Extracted records
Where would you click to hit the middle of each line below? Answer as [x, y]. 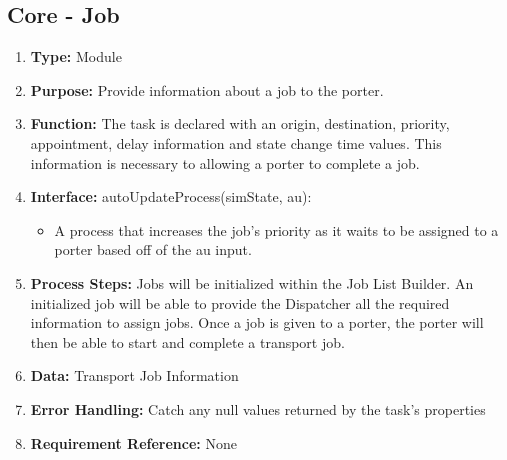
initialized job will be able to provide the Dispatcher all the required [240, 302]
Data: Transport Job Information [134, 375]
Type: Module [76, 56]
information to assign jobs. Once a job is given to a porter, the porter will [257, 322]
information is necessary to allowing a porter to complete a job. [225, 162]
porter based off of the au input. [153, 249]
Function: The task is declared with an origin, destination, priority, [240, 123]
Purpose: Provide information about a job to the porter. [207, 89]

What you should do:
Whenever the string "porter" occurs in a line of the entries above, copy that line.

Your response:
information to assign jobs. Once a job is given to a porter, the porter will [257, 322]
information is necessary to allowing a porter to complete a job. [225, 162]
porter based off of the au input. [153, 249]
Purpose: Provide information about a job to the porter. [207, 89]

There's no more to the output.